以被试在焦虑抑郁上的得分作为外显变量建立潜在剖面模型,对男性犯罪青少年的焦虑抑郁状况进行潜在剖面分析的模型拟合性估计,潜在剖面分析结果如表1所示。在对2~4个类别模型进行比较后,综合选择保留3个类别,原因如下:(1)模型拟合指数符合标准。(2)从Entropy指数来看,在3个类别时最高,表明分类最为精确。(3)根据LMR值可知,从2个类别依次增加到4个类别的过程中,3个类别模型明显优于2个类别模型,但在第4个类别模型检验时,LMR值不显著,表明第4个类别模型并不优于第3个类别模型。

表1 不同类别数的模型拟合指标

在确定最优潜在剖面分析模型的基础上,进一步对3个类别描述命名。如图1所示,3个潜类别在焦虑抑郁23个题项上的条件均值差别明显,各具特征。其中第一类人群焦虑抑郁的条件均值都比较低,占全体被试的60.35%,根据其得分特征命名为低焦虑抑郁组。第二类人群焦虑抑郁的条件均值相对处于中等水平,占全体被试的29.55%,根据其得分特征命名为焦虑抑郁-困扰组。第三类人群焦虑抑郁的条件均值都比较高,占全体被试的10.10%,根据其得分特征命名为焦虑抑郁-症状组。

焦虑 抑郁

2.3 不同焦虑抑郁情绪潜在类别人群的多重比较

以3个潜在类别作为自变量,使用焦虑抑郁得分作为因变量,进行方差分析及多重比较,结果显示3个组别的焦虑抑郁得分差异具有统计学意义(p<0.001)。焦虑抑郁-症状组的焦虑抑郁得分最高,焦虑抑郁-困扰组得分次之,低焦虑抑郁组得分最低,焦虑抑郁-症状组的焦虑抑郁情绪得分显著高于焦虑抑郁-困扰组,焦虑抑郁-困扰组的焦虑抑郁情绪得分显著高于低焦虑抑郁组,详见表2。

表2 不同潜在类别人群的焦虑抑郁状况比较

3 讨论

本研究和过往研究结果一致,男性犯罪青少年的焦虑抑郁水平显著高于全国常模水平(焦虑因子得分1.41±0.44、抑郁因子得分1.51±0.60)[6-7,17],但如前文所述,随着社会的发展变迁,常模的时效性值得探讨。因此,本研究选择以个体为中心的方法,根据个体对不同题项的反应,发现男性犯罪青少年焦虑抑郁情绪存在明显的分组特征,可划分为3个潜在类别:低焦虑抑郁组(60.35%)、焦虑抑郁-困扰组(29.55%)及焦虑抑郁-症状组(10.10%)。低焦虑抑郁组人数最多,不存在明显的焦虑抑郁情绪;与低焦虑抑郁组相比,焦虑抑郁-困扰组人数略少一些,存在一定程度的焦虑抑郁情绪;焦虑抑郁-症状组人数最少,存在较严重的焦虑抑郁情绪。焦虑抑郁-困扰组和焦虑抑郁-症状组都是需要被关注的心理“弱势群体”,可具有针对性的开展心理干预。方差分析及多重比较表明,焦虑抑郁-症状组的焦虑抑郁得分最高,焦虑抑郁-困扰组得分次之,低焦虑抑郁组得分最低,焦虑抑郁-症状组的焦虑抑郁情绪得分显著高于焦虑抑郁-困扰组,焦虑抑郁-困扰组的焦虑抑郁情绪得分显著高于低焦虑抑郁组。可见潜在剖面分析能够较好地区分和甄别男性犯罪青少年的焦虑抑郁情绪程度,潜在分类切实有效。

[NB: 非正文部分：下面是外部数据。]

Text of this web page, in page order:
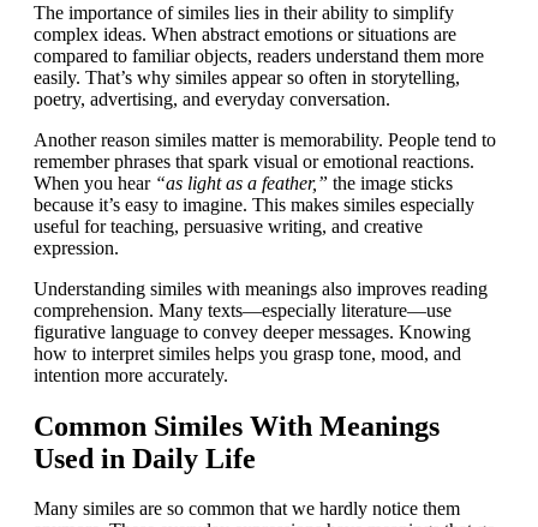
The importance of similes lies in their ability to simplify
complex ideas. When abstract emotions or situations are
compared to familiar objects, readers understand them more
easily. That’s why similes appear so often in storytelling,
poetry, advertising, and everyday conversation.
Another reason similes matter is memorability. People tend to
remember phrases that spark visual or emotional reactions.
When you hear “as light as a feather,” the image sticks
because it’s easy to imagine. This makes similes especially
useful for teaching, persuasive writing, and creative
expression.
Understanding similes with meanings also improves reading
comprehension. Many texts—especially literature—use
figurative language to convey deeper messages. Knowing
how to interpret similes helps you grasp tone, mood, and
intention more accurately.
Common Similes With Meanings
Used in Daily Life
Many similes are so common that we hardly notice them

青少年犯的心理健康状况亟需被关注,心理健康教育应是青少年犯罪教育矫正机制中的重要内容。首先,少管所应不断完善健全心理干预机制,结合团体心理辅导和个体心理咨询等多种形式,帮助青少年犯积极改造[18]。其次,在心理健康教育方面,可针对不同类型罪犯青少年的特点,因材施教;建立完整并且持续性的心理档案制度;多学科、多视角契合中国实际的矫治模式的建构[19]。最后,针对青少年的身心发展特点,开发适用于青少年犯的心理辅导模式,对于青少年犯的健康发展和顺利回归社会具有重要意义[20]。

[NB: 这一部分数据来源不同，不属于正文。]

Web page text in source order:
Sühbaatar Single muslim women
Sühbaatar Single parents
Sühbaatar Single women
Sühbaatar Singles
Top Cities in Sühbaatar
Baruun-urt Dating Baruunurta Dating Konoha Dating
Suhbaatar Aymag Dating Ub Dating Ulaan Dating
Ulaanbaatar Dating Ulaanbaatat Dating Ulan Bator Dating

在具体的干预中,对焦虑情绪的调整可采用系统脱敏法,诱导男性犯罪青少年缓慢暴露于让他们产生焦虑的情境之中,再通过放松训练来对抗对应的焦虑情绪,最后消除焦虑情绪。实施中可根据男性犯罪青少年的自我表露建立焦虑等级,首先进入低等级的焦虑情景中进行放松训练,在克服对应的焦虑情绪后,可进入下一个等级的焦虑情境,继续进行放松训练直到青少年犯不再感到焦虑[21]。另外,对于抑郁情绪的矫治可采用冥想练习法,冥想练习法需要青少年犯在心中定下一个对未来的憧憬图,主题可以是温暖的家庭、真挚的爱情等,以他们自身感到平静、放松或是愉悦为准。然后在大脑中去想象实现,越是能集中投入情感在这个憧憬图之中,效果就越好,对此进行反复练习,以此来达到减弱或消除抑郁情绪的目的[21]。

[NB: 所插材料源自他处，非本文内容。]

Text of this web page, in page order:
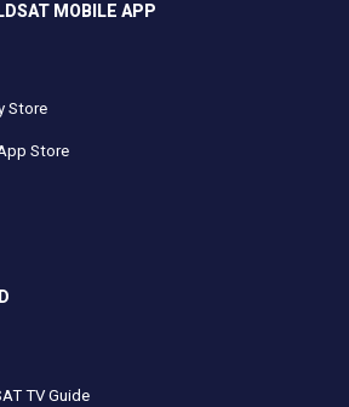
MOBILE APP
Store
Store
TV Guide
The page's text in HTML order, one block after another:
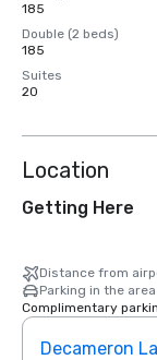
185
Double (2 beds)
185
Suites
20
Location
Getting Here
Distance from
Parking in the area
Complimentary
Decameron
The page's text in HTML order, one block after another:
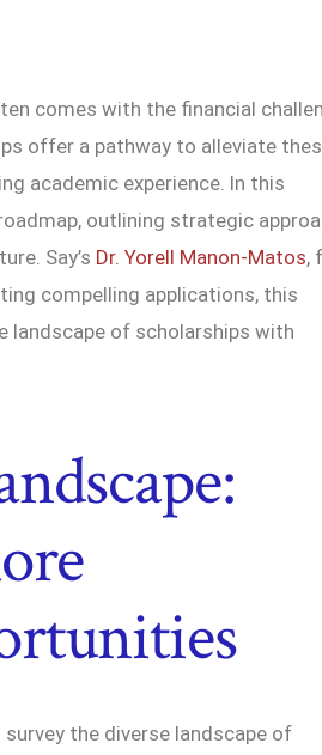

本研究将潜类别模型运用于男性犯罪青少年心理行为的分类研究,发现男性犯罪青少年的焦虑抑郁情绪具有异质性,其焦虑抑郁情绪存在三种潜在分类:低焦虑抑郁组、焦虑抑郁-困扰组及焦虑抑郁-症状组,为今后开展有针对性的心理健康教育提供了依据。但本研究尚存不足之处:(1)有效数据均来源于个体自我报告,可能存在社会赞许性等因素的影响;(2)在潜类别模型的运用上,仍缺乏在人口学变量及相关变量上的探索;(3)属于横断研究,而纵向数据的潜类别分析更能深入剖析问题。